What is needed: Return an exact copy of the lines from the one holding "freckles, and more." to the end of the data, including both the starting and final lines. Leave the pictures out.

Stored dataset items
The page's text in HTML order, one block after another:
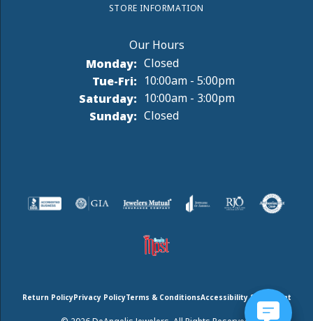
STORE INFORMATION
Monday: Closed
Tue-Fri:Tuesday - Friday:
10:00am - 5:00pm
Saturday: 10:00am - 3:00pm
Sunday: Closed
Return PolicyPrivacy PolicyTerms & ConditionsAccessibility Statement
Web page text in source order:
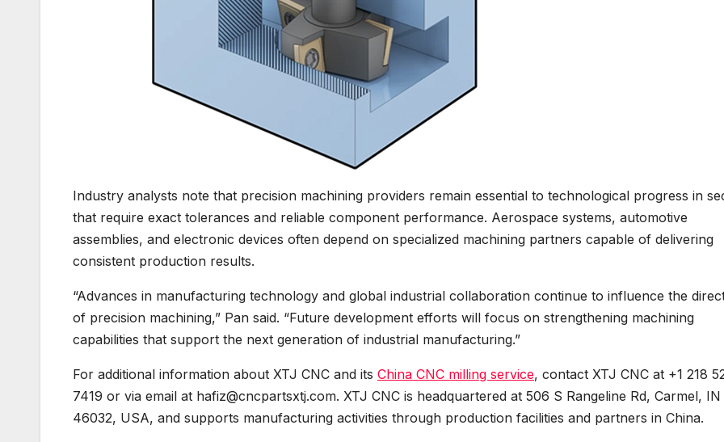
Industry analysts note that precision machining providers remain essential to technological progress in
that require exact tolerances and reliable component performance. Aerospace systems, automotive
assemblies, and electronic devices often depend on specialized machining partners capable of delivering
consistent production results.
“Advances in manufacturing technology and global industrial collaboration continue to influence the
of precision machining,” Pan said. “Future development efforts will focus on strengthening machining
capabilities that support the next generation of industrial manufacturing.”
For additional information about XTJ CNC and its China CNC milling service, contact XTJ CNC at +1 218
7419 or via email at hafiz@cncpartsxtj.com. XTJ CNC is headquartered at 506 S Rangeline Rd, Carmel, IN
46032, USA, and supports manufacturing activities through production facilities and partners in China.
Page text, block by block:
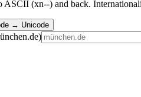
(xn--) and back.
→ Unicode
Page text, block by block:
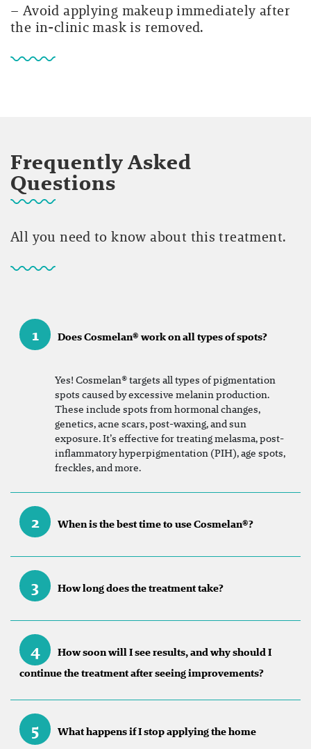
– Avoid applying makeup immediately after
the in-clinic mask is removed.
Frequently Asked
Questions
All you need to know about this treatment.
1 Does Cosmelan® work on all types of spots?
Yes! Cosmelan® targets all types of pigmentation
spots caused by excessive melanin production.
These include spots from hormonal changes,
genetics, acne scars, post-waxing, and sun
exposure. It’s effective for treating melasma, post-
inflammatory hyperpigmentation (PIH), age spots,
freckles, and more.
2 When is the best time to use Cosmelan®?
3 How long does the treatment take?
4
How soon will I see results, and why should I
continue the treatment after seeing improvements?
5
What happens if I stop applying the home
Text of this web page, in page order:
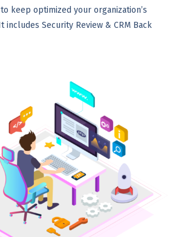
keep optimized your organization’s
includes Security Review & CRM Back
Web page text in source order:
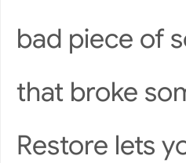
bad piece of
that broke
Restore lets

Exercise result:
freckles, and more.
2 When is the best time to use Cosmelan®?
3 How long does the treatment take?
4
How soon will I see results, and why should I
continue the treatment after seeing improvements?
5
What happens if I stop applying the home
Text of this web page, in page order:
keep optimized your organization’s
includes Security Review & CRM Back
Web page text in source order:
bad piece of
that broke
Restore lets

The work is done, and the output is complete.